Prompt:
Print nothing beyond the line with "Best Price ₹575": every line from the beginning of the data up to it, that line included, and no pictures.
Data for this task START
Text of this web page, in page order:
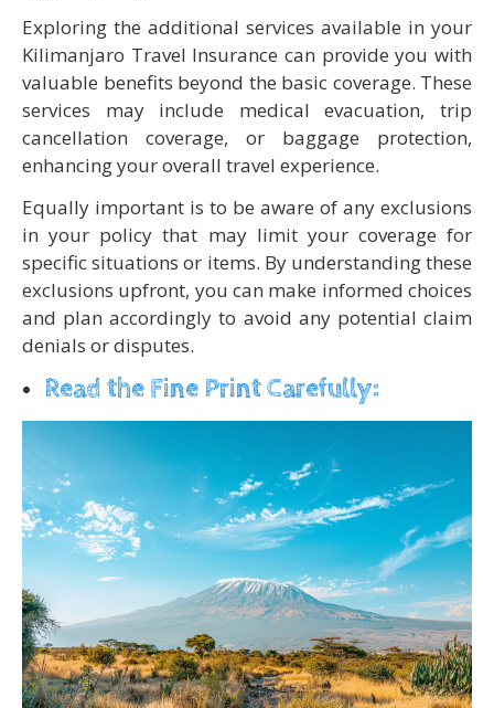
Exploring the additional services available in your
Kilimanjaro Travel Insurance can provide you with
valuable benefits beyond the basic coverage. These
services may include medical evacuation, trip
cancellation coverage, or baggage protection,
enhancing your overall travel experience.
Equally important is to be aware of any exclusions
in your policy that may limit your coverage for
specific situations or items. By understanding these
exclusions upfront, you can make informed choices
and plan accordingly to avoid any potential claim
denials or disputes.
Read the Fine Print Carefully:
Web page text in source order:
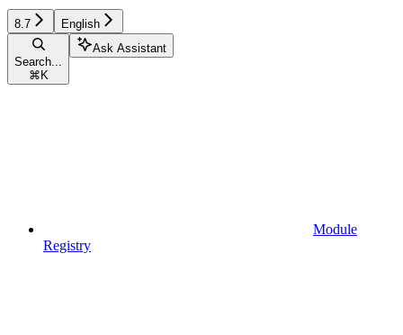
8.7 English
Search...
⌘ K
Ask Assistant
Module
Registry
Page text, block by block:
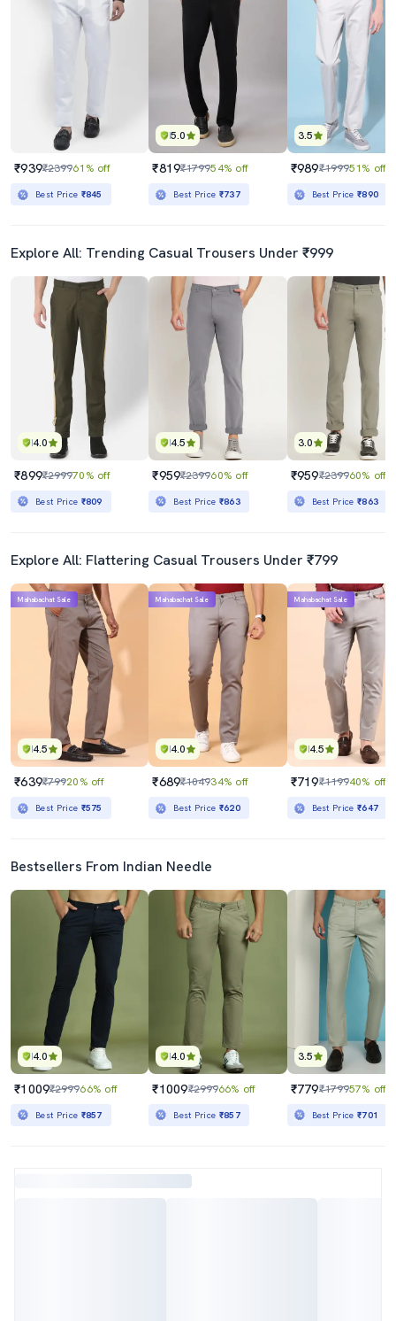
₹939₹239961% off
Best Price ₹845
5.0
₹819₹179954% off
Best Price ₹737
3.5
₹989₹199951% off
Best Price₹890
Explore All: Trending Casual Trousers Under ₹999
4.0
₹899₹299970% off
Best Price ₹809
4.5
₹959₹239960% off
Best Price ₹863
3.0
₹959₹239960% off
Best Price₹863
Explore All: Flattering Casual Trousers Under ₹799
4.5
Mahabachat Sale
₹639₹79920% off
Best Price ₹575
4.0
Mahabachat Sale
₹689₹104934% off
Best Price ₹620
4.5
Mahabachat Sale
₹719₹119940% off
Best Price₹647
Bestsellers From Indian Needle
4.0
₹1009₹299966% off
Best Price ₹857
4.0
₹1009₹299966% off
Best Price ₹857
3.5
₹779₹179957% off
Best Price₹701
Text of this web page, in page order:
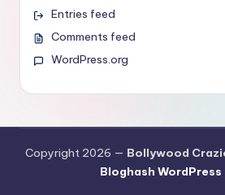
Entries feed
Comments feed
WordPress.org
Copyright 2026 — Bollywood
Bloghash WordPress
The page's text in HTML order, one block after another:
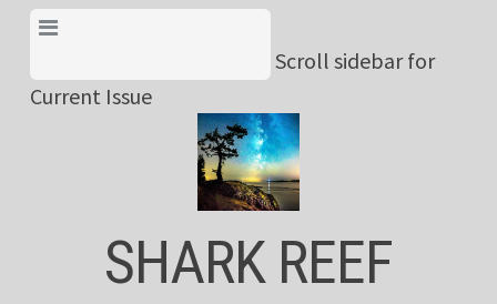
Skip
content
Scroll sidebar for
Current Issue
SHARK REEF
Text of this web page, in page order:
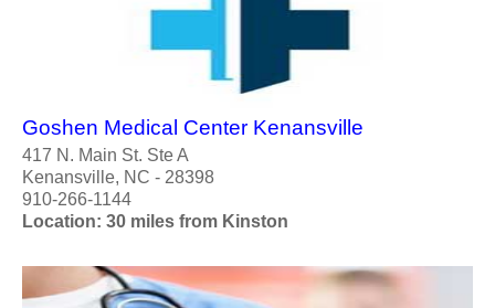
Goshen Medical Center Kenansville
417 N. Main St. Ste A
Kenansville, NC - 28398
910-266-1144
Location: 30 miles from Kinston
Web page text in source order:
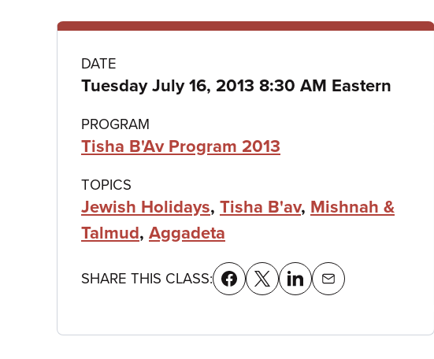
Class
details
DATE
Tuesday July 16, 2013 8:30 AM Eastern
PROGRAM
Tisha B'Av Program 2013
TOPICS
Jewish Holidays, Tisha B'av, Mishnah &
Talmud, Aggadeta
SHARE THIS CLASS:
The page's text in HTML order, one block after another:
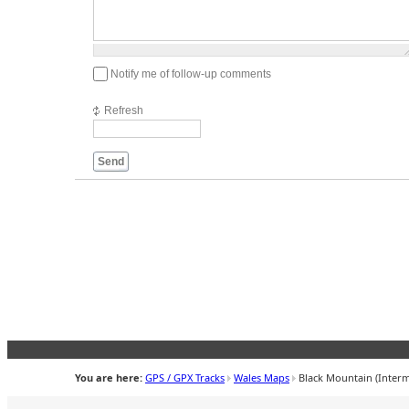
Notify me of follow-up comments
Refresh
Send
You are here: GPS / GPX Tracks Wales Maps Black Mountain
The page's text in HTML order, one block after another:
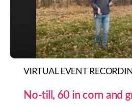
VIRTUAL EVENT
No-till, 60 in corn and
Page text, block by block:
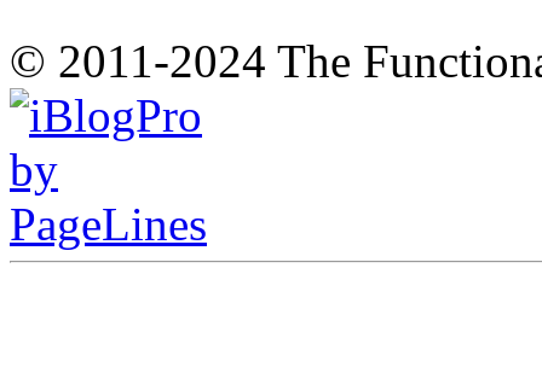
© 2011-2024 The
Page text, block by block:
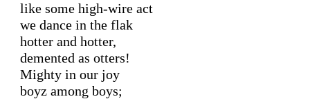
like some high-wire act
we dance in the flak
hotter and hotter,
demented as otters!
Mighty in our joy
boyz among boys;
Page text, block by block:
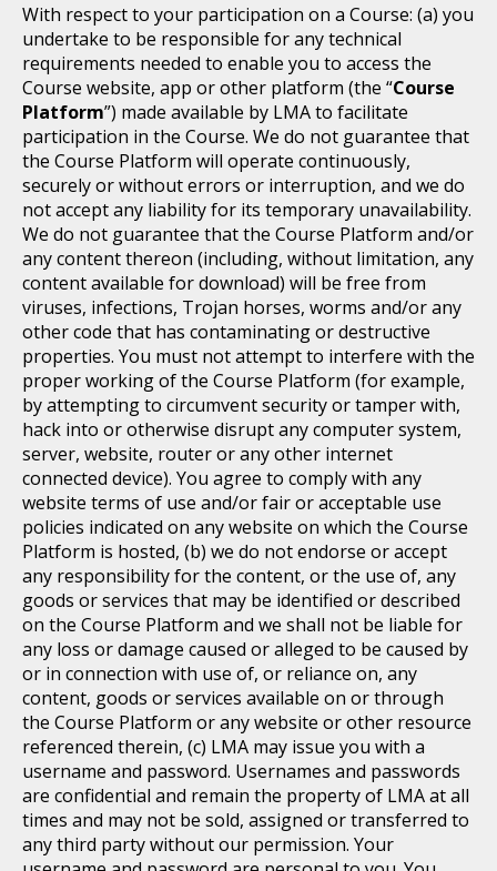
With respect to your participation on a Course: (a) you
undertake to be responsible for any technical
requirements needed to enable you to access the
Course website, app or other platform (the “Course
Platform”) made available by LMA to facilitate
participation in the Course. We do not guarantee that
the Course Platform will operate continuously,
securely or without errors or interruption, and we do
not accept any liability for its temporary unavailability.
We do not guarantee that the Course Platform and/or
any content thereon (including, without limitation, any
content available for download) will be free from
viruses, infections, Trojan horses, worms and/or any
other code that has contaminating or destructive
properties. You must not attempt to interfere with the
proper working of the Course Platform (for example,
by attempting to circumvent security or tamper with,
hack into or otherwise disrupt any computer system,
server, website, router or any other internet
connected device). You agree to comply with any
website terms of use and/or fair or acceptable use
policies indicated on any website on which the Course
Platform is hosted, (b) we do not endorse or accept
any responsibility for the content, or the use of, any
goods or services that may be identified or described
on the Course Platform and we shall not be liable for
any loss or damage caused or alleged to be caused by
or in connection with use of, or reliance on, any
content, goods or services available on or through
the Course Platform or any website or other resource
referenced therein, (c) LMA may issue you with a
username and password. Usernames and passwords
are confidential and remain the property of LMA at all
times and may not be sold, assigned or transferred to
any third party without our permission. Your
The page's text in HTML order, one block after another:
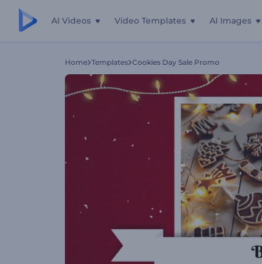
AI Videos Video Templates AI Images
Home Templates Cookies Day Sale Promo
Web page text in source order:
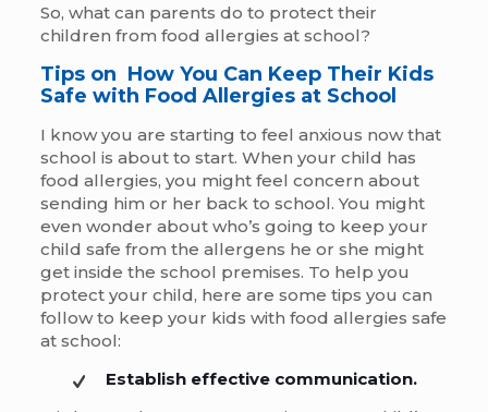
So, what can parents do to protect their
children from food allergies at school?
Tips on How You Can Keep Their Kids
Safe with Food Allergies at School
I know you are starting to feel anxious now that
school is about to start. When your child has
food allergies, you might feel concern about
sending him or her back to school. You might
even wonder about who’s going to keep your
child safe from the allergens he or she might
get inside the school premises. To help you
protect your child, here are some tips you can
follow to keep your kids with food allergies safe
at school:
Establish effective communication.
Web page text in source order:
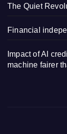
The Quiet
Financial
Impact of AI
machine fairer
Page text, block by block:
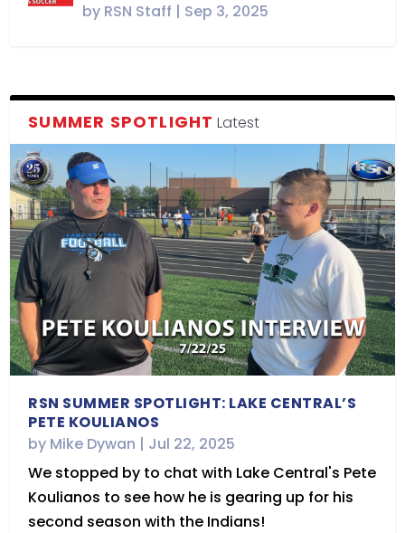
by RSN Staff | Sep 3, 2025
SUMMER SPOTLIGHT Latest
RSN SUMMER SPOTLIGHT: LAKE CENTRAL’S
PETE KOULIANOS
by Mike Dywan | Jul 22, 2025
We stopped by to chat with Lake Central's Pete
Koulianos to see how he is gearing up for his
second season with the Indians!
Data for this task END
Finished exercise:
Text of this web page, in page order:
Exploring the additional services available in your
Kilimanjaro Travel Insurance can provide you with
valuable benefits beyond the basic coverage. These
services may include medical evacuation, trip
cancellation coverage, or baggage protection,
enhancing your overall travel experience.
Equally important is to be aware of any exclusions
in your policy that may limit your coverage for
specific situations or items. By understanding these
exclusions upfront, you can make informed choices
and plan accordingly to avoid any potential claim
denials or disputes.
Read the Fine Print Carefully:
Web page text in source order:
8.7 English
Search...
⌘ K
Ask Assistant
Module
Registry
Page text, block by block:
₹939₹239961% off
Best Price ₹845
5.0
₹819₹179954% off
Best Price ₹737
3.5
₹989₹199951% off
Best Price₹890
Explore All: Trending Casual Trousers Under ₹999
4.0
₹899₹299970% off
Best Price ₹809
4.5
₹959₹239960% off
Best Price ₹863
3.0
₹959₹239960% off
Best Price₹863
Explore All: Flattering Casual Trousers Under ₹799
4.5
Mahabachat Sale
₹639₹79920% off
Best Price ₹575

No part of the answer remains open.